Les forces en mouvement sont plus complexes qu'il n'y paraît. A la source de cet extrémisme, un principe philosophique et politique adopté dés 1787 par les pères fondateurs: le peuple ne saurait avoir de pouvoir que par une démocratie représentative formant un gouvernement fédéral à Washington. Madison et Hamilton notamment (dans les "Federalist Papers") rejettent la démocratie "directe" et excluent que le peuple puisse gérer les affaires de la nation, préférant l'élection de dirigeants plus éduqués acquis à la cause de l'intérêt général.
Depuis le 18ème siècle, les "anti-fédéralistes" n'ont cessé de contesté ce principe, arguant que la seule réelle démocratie est celle du peuple, et que le gouvernement fédéral ne peut exercer qu'un pouvoir arbitraire.
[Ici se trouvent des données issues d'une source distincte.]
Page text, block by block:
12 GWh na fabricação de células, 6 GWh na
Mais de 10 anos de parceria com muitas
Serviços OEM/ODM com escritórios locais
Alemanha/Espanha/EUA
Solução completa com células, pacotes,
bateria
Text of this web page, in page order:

En somme, il s'agit là d'un anarchisme opposé par principe à tout pouvoir central, et plaidant pour une démocratie plus participative.
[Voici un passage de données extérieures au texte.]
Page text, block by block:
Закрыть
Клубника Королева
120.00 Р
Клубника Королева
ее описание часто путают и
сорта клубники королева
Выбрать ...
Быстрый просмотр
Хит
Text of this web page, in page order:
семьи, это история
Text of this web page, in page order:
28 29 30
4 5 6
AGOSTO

Les bases philosophiques du mouvement sont donc solides, d'autant que l'anti-fédéralisme a toujours eu pignon sur rue dans le parti Républicain, qui prône la "dérégulation", autrement dit moins de contrôle et d'agences fédérales, moins de services publics et donc moins d'impôts. Ronald Reagan était, paradoxalement peut-être, un anarchiste dans les faits, si pas dans l'esprit.
Mais le mouvement s'ancre en revanche dans un conservatisme moral et religieux qui dépasse la simple intolérance et devient bien plus qu'une incitation à la haine. En décriant le gouvernement fédéral comme non seulement arbitraire mais profondément immoral, l'extrême-droite américaine s'autorise à user de violence pour arriver à ses fins.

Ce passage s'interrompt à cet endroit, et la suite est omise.